Impact of NPAs on Development Financial Institutions Health: The efficiency of any Development Financial Institutions is not always reflected only by the size of its balance sheet but by the level of return on its assets. NPAs donot generate any income for DFIs but at the same time DFIs are required to make provisions for such NPAs from their current profits. Following are the deleterious effect on the return on assets in several ways: 1 They erode current profits through provisioning requirements 2 They result in reduced interest income They require high provisioning requirements affecting profits 4 They limit recycling of funds, set in asset- liability mismatches, etc. Management of NPAs Profitability and Viability of Development Financial Institutions are directly affected by quality and performance of advances.
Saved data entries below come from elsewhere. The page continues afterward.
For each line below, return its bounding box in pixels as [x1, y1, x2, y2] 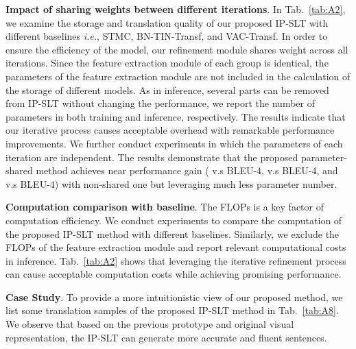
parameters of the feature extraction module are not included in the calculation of [5, 69, 351, 83]
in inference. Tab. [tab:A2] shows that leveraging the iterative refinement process [5, 253, 346, 267]
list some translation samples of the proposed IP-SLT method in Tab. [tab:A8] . [5, 303, 339, 317]
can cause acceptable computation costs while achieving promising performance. [5, 267, 342, 281]
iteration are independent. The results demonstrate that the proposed [5, 149, 298, 164]
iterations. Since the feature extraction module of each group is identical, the [5, 56, 329, 70]
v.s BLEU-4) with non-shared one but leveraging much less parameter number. [5, 176, 337, 191]
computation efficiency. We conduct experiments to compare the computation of [5, 213, 342, 227]
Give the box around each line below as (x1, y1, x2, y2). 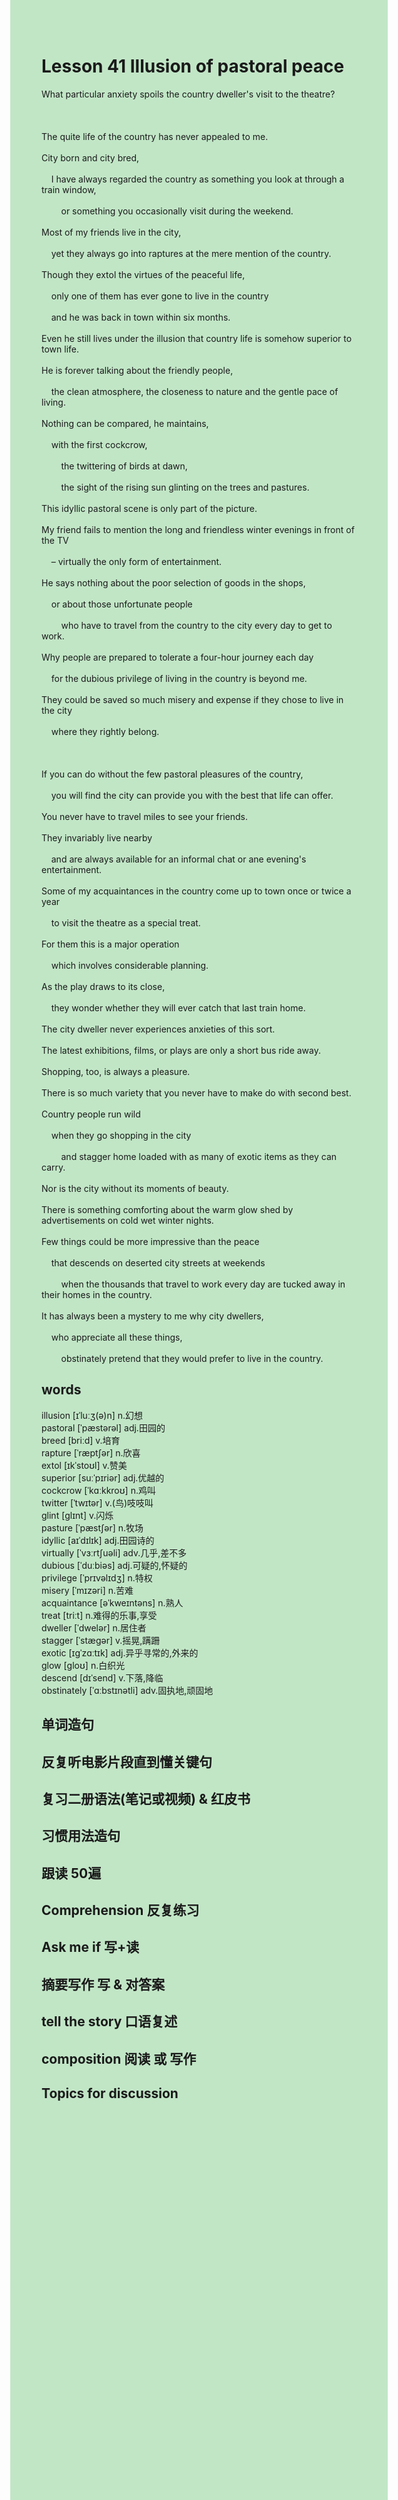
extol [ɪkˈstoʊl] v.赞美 (41, 1459, 128, 1471)
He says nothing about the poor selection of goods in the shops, (41, 576, 306, 589)
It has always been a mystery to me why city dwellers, (41, 1310, 264, 1322)
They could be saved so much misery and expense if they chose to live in (41, 693, 344, 705)
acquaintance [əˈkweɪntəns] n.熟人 (41, 1596, 184, 1609)
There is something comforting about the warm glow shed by (41, 1203, 294, 1215)
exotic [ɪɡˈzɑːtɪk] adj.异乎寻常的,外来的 (41, 1646, 199, 1659)
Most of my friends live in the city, (41, 226, 182, 238)
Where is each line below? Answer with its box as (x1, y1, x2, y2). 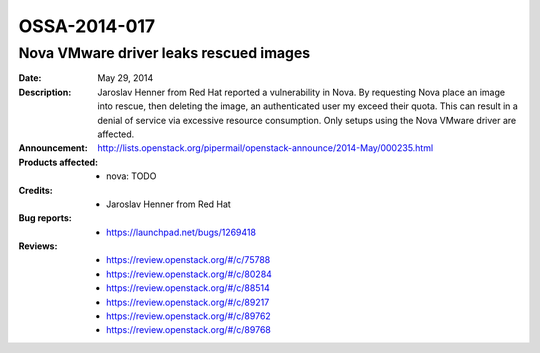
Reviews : (18, 240, 58, 252)
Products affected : (18, 156, 99, 168)
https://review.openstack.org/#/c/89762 (106, 310, 272, 322)
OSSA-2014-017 (18, 15, 156, 37)
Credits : (18, 184, 54, 196)
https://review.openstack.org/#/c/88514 (106, 282, 270, 294)
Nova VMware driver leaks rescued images (18, 44, 311, 62)
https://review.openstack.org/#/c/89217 (106, 296, 270, 308)
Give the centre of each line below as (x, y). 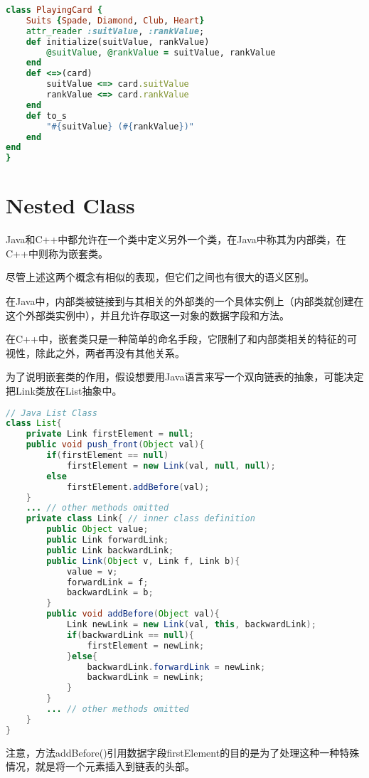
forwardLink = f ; (107, 582)
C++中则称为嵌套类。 (57, 253)
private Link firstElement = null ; (110, 434)
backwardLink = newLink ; (146, 677)
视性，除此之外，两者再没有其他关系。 (95, 352)
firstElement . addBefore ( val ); (138, 487)
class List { (34, 423)
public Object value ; (97, 529)
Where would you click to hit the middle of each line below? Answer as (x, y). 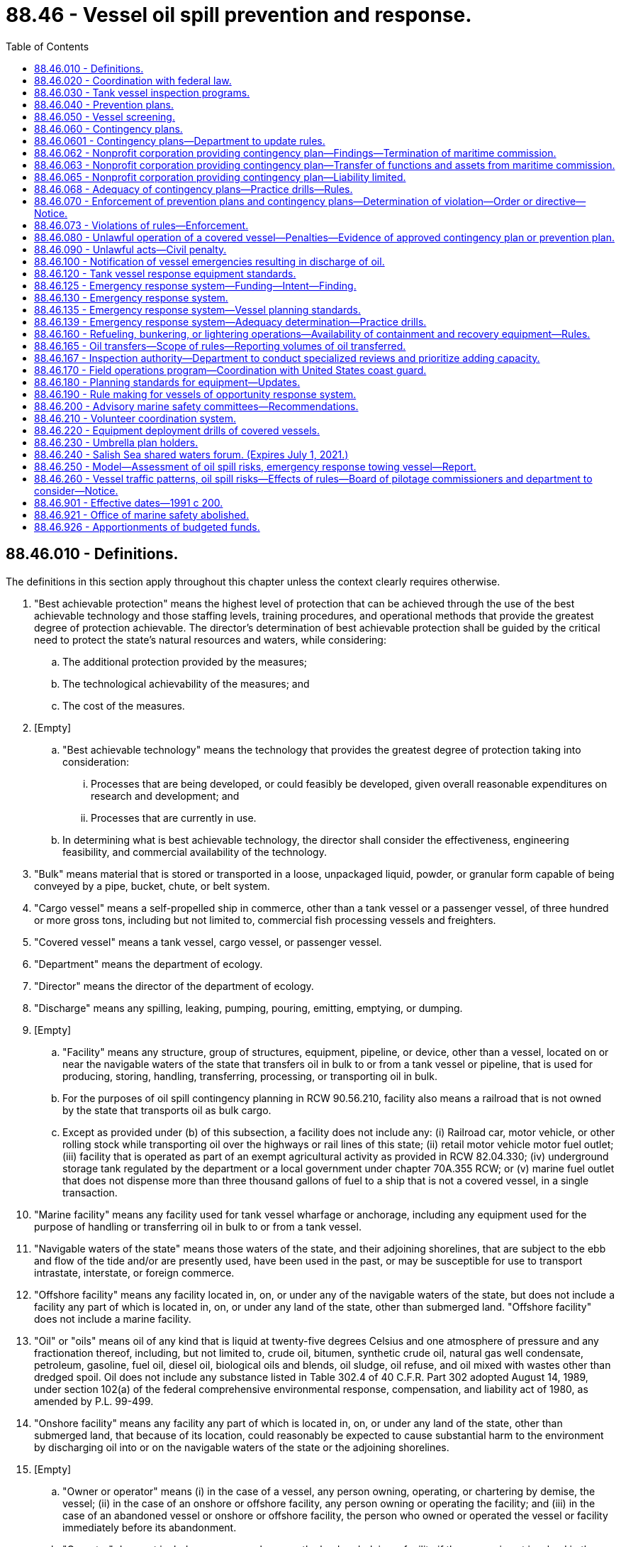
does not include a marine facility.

The basic element of Sound NPA Management System is quick identification of Non-performing advances, their containment at minimum levels and ensuring that their impingement on the financials is minimum. Excessive Reliance on Collaterals has led Institutions to long drawn litigations and hence it should not be sole criteria for sanction.
Banks should manage their exposure limit to few borrower(s) and linkage should be placed with net owned funds for developing control over high leverages of borrower level. Exchange of credit information among banks would be immense help to them to avoid possible NPAs. Management Information system and Market intelligence should be utilized to their full potential. The Primary causes for turning the Accounts into NPA: Diversion of funds, mostly for the expansion/ diversification of business or for promoting associate concern.
Factors internal to business like product/ marketing failure, inefficient management, inappropriate technology, labour unrest Changes in the Macro-environment like recession in the economy, infrastructural bottlenecks etc. Inadequate control/ supervision, leading to time/cost over-runs during project implementation. Changes in Government policies eg. Import duties. Deficiencies like delay in the release of limits/ funds by banks/FIs Wilful defaults, siphoning of funds, frauds, misappropriation, promoters/management’s disputes, etc. Secondary Causes are as follows: Selection of the project.
Implementation of the project- time over-run, cost over-run, under-financing technology involved Intention of the borrower. Industrial/ Economic trend. Absence of the up gradation of the unit/ ploughing back of the profit. Securitisation Ordinance and McKinsey’s Report: Government asked McKinsey to submit a report on the funds needed to revive IFCI and suggest a course of action to get the company back into profit Zone. The recommendations are as follows: It suggested that IFCI should be divided into two companies: one with good assets and the other with bad assets.
The company with the good assets would focus on the financing mid-size companies and IPO management, syndication, project finance, receivable financing, mergers and acquisition and other fee-based activities. The asset reconstruction company ( set up with a capital of Rs 200 mn. ) will take care of the bad assets. It also suggested the transfer of bad loans worth Rs. 4000 crore to its new asset reconstruction company. Further it also suggested a capital infusion of up to Rs. 88 bn by the government and stakeholders for its revival.
How it matters with Securitisation Ordinance: The Securitisation and Reconstruction of Financial Assets and enforcement of Security Interest Ordinance, 2002 is brought up with the primary objective to speed up the process of Managing NPAs and developing securitisation market. This ordnance gives the reconstruction company the right to acquire by issuing debentures or bonds or any other security in the nature of the debenture. They can also acquire assets by entering into an agreement, with such banks or financial institutions.